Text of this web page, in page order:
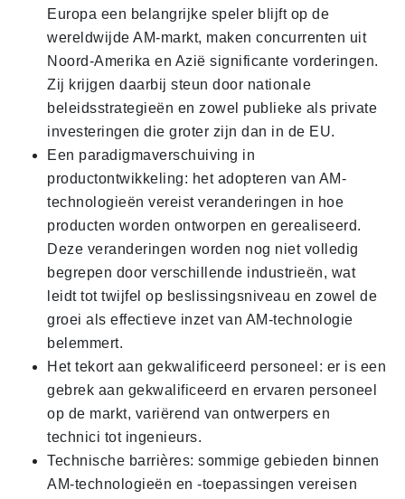
Europa een belangrijke speler blijft op de
wereldwijde AM-markt, maken concurrenten uit
Noord-Amerika en Azië significante vorderingen.
Zij krijgen daarbij steun door nationale
beleidsstrategieën en zowel publieke als private
investeringen die groter zijn dan in de EU.
Een paradigmaverschuiving in
productontwikkeling: het adopteren van AM-
technologieën vereist veranderingen in hoe
producten worden ontworpen en gerealiseerd.
Deze veranderingen worden nog niet volledig
begrepen door verschillende industrieën, wat
leidt tot twijfel op beslissingsniveau en zowel de
groei als effectieve inzet van AM-technologie
belemmert.
Het tekort aan gekwalificeerd personeel: er is een
gebrek aan gekwalificeerd en ervaren personeel
op de markt, variërend van ontwerpers en
technici tot ingenieurs.
Technische barrières: sommige gebieden binnen
AM-technologieën en -toepassingen vereisen
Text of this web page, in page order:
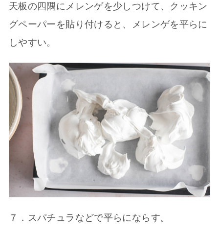
天板の四隅にメレンゲを少しつけて、クッキン
グペーパーを貼り付けると、メレンゲを平らに
しやすい。
７．スパチュラなどで平らにならす。
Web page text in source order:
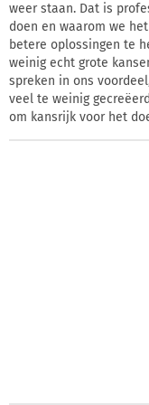
weer staan. Dat is
doen en waarom we
betere oplossingen te
weinig echt grote
spreken in ons
veel te weinig
om kansrijk voor het
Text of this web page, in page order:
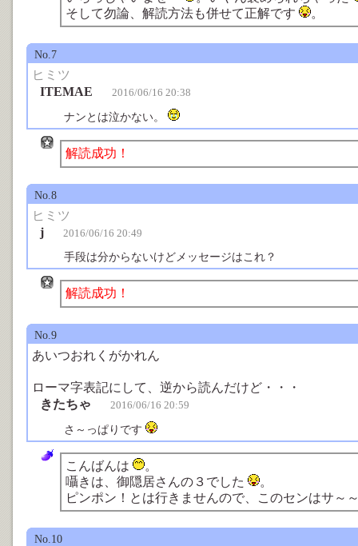
そして勿論、解読方法も併せて正解です
。
No.7
ヒミツ
ITEMAE
2016/06/16 20:38
ナンとは泣かない。
解読成功！
No.8
ヒミツ
j
2016/06/16 20:49
手段は分からないけどメッセージはこれ？
解読成功！
No.9
あいつおれくがかれん
ローマ字表記にして、逆から読んだけど・・・
きたちゃ
2016/06/16 20:59
さ～っぱりです
こんばんは
。
囁きは、御隠居さんの３でした
。
ピンポン！とは行きませんので、このセンはサ～
No.10
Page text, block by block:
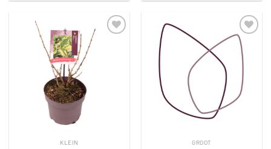
Toevoegen
KLEIN
Toevoegen
aan
verlanglijst
GROOT
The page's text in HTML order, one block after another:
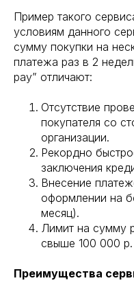
Пример такого
условиям данного
сумму покупки на
платежа раз в 2
pay” отличают:
Отсутствие
покупателя со
организации.
Рекордно
заключения
Внесение
оформлении на
месяц).
Лимит на сумму
свыше 100 000
Преимущества
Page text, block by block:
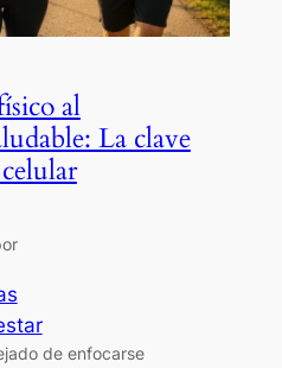
al
La clave
de enfocarse
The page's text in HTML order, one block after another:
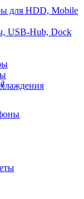
для HDD, Mobile
USB-Hub, Dock
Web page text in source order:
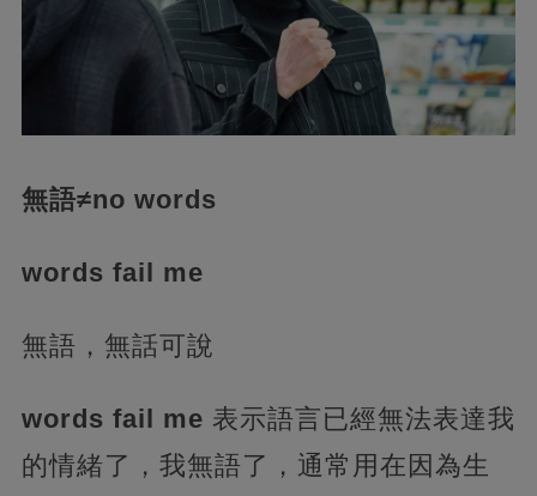
無語≠no words
words fail me
無語，無話可說
words fail me 表示語言已經無法表達我
的情緒了，我無語了，通常用在因為生
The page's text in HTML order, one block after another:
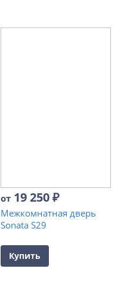
от 19 250₽
Межкомнатная дверь
Sonata S29
Купить
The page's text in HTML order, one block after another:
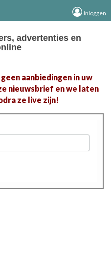
Inloggen
advertenties en
aanbiedingen in uw
nieuwsbrief en we laten
ze live zijn!
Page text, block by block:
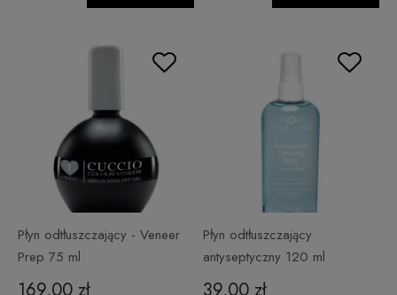
Płyn odtłuszczający - Veneer
Prep 75 ml
Płyn odtłuszczający
antyseptyczny 120 ml
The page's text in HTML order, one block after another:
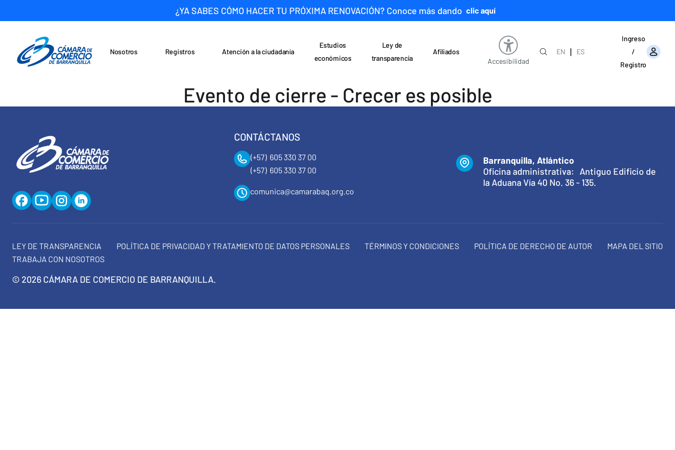
¿YA SABES CÓMO HACER TU PRÓXIMA RENOVACIÓN? Conoce más dando clic aquí
Nosotros Registros
Atención a la ciudadanía
Estudios
económicos
Ley de
transparencia
Afiliados
Accesibilidad
EN |
ES
Ingreso
/
Registro
Evento de cierre - Crecer es posible
CONTÁCTANOS
(+57) 605 330 37 00
(+57) 605 330 37 00
comunica@camarabaq.org.co
Barranquilla, Atlántico
Oficina administrativa: Antiguo Edificio de
la Aduana Vía 40 No. 36 - 135.
LEY DE TRANSPARENCIA POLÍTICA DE PRIVACIDAD Y TRATAMIENTO DE DATOS PERSONALES TÉRMINOS Y CONDICIONES POLÍTICA DE DERECHO DE AUTOR
MAPA DEL SITIO
TRABAJA CON NOSOTROS
© 2026 CÁMARA DE COMERCIO DE BARRANQUILLA.
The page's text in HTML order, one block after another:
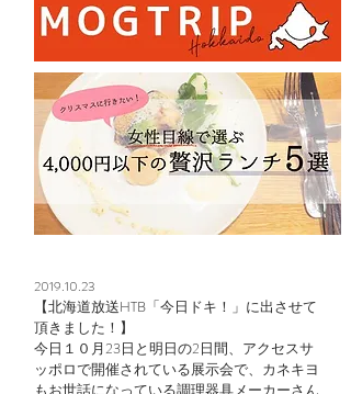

☆ ☆ ☆ ☆ ☆ ☆ ☆

A verbatim copy of the data, pictures removed, is the expected result.

Response box =
Text of this web page, in page order:
Europa een belangrijke speler blijft op de
wereldwijde AM-markt, maken concurrenten uit
Noord-Amerika en Azië significante vorderingen.
Zij krijgen daarbij steun door nationale
beleidsstrategieën en zowel publieke als private
investeringen die groter zijn dan in de EU.
Een paradigmaverschuiving in
productontwikkeling: het adopteren van AM-
technologieën vereist veranderingen in hoe
producten worden ontworpen en gerealiseerd.
Deze veranderingen worden nog niet volledig
begrepen door verschillende industrieën, wat
leidt tot twijfel op beslissingsniveau en zowel de
groei als effectieve inzet van AM-technologie
belemmert.
Het tekort aan gekwalificeerd personeel: er is een
gebrek aan gekwalificeerd en ervaren personeel
op de markt, variërend van ontwerpers en
technici tot ingenieurs.
Technische barrières: sommige gebieden binnen
AM-technologieën en -toepassingen vereisen
Text of this web page, in page order:
天板の四隅にメレンゲを少しつけて、クッキン
グペーパーを貼り付けると、メレンゲを平らに
しやすい。
７．スパチュラなどで平らにならす。
Web page text in source order:
weer staan. Dat is
doen en waarom we
betere oplossingen te
weinig echt grote
spreken in ons
veel te weinig
om kansrijk voor het
Text of this web page, in page order:
そして勿論、解読方法も併せて正解です
。
No.7
ヒミツ
ITEMAE
2016/06/16 20:38
ナンとは泣かない。
解読成功！
No.8
ヒミツ
j
2016/06/16 20:49
手段は分からないけどメッセージはこれ？
解読成功！
No.9
あいつおれくがかれん
ローマ字表記にして、逆から読んだけど・・・
きたちゃ
2016/06/16 20:59
さ～っぱりです
こんばんは
。
囁きは、御隠居さんの３でした
。
ピンポン！とは行きませんので、このセンはサ～
No.10
Page text, block by block:
Toevoegen
KLEIN
Toevoegen
aan
verlanglijst
GROOT
The page's text in HTML order, one block after another:
Пример такого
условиям данного
сумму покупки на
платежа раз в 2
pay” отличают:
Отсутствие
покупателя со
организации.
Рекордно
заключения
Внесение
оформлении на
месяц).
Лимит на сумму
свыше 100 000
Преимущества
Page text, block by block:
al
La clave
de enfocarse
The page's text in HTML order, one block after another:
для HDD, Mobile
USB-Hub, Dock
Web page text in source order:
無語≠no words
words fail me
無語，無話可說
words fail me 表示語言已經無法表達我
的情緒了，我無語了，通常用在因為生
The page's text in HTML order, one block after another:
от 19 250₽
Межкомнатная дверь
Sonata S29
Купить
The page's text in HTML order, one block after another:
Inloggen
advertenties en
aanbiedingen in uw
nieuwsbrief en we laten
ze live zijn!
Page text, block by block:
Płyn odtłuszczający - Veneer
Prep 75 ml
Płyn odtłuszczający
antyseptyczny 120 ml
The page's text in HTML order, one block after another:
¿YA SABES CÓMO HACER TU PRÓXIMA RENOVACIÓN? Conoce más dando clic aquí
Nosotros Registros
Atención a la ciudadanía
Estudios
económicos
Ley de
transparencia
Afiliados
Accesibilidad
EN |
ES
Ingreso
/
Registro
Evento de cierre - Crecer es posible
CONTÁCTANOS
(+57) 605 330 37 00
(+57) 605 330 37 00
comunica@camarabaq.org.co
Barranquilla, Atlántico
Oficina administrativa: Antiguo Edificio de
la Aduana Vía 40 No. 36 - 135.
LEY DE TRANSPARENCIA POLÍTICA DE PRIVACIDAD Y TRATAMIENTO DE DATOS PERSONALES TÉRMINOS Y CONDICIONES POLÍTICA DE DERECHO DE AUTOR
MAPA DEL SITIO
TRABAJA CON NOSOTROS
© 2026 CÁMARA DE COMERCIO DE BARRANQUILLA.
The page's text in HTML order, one block after another:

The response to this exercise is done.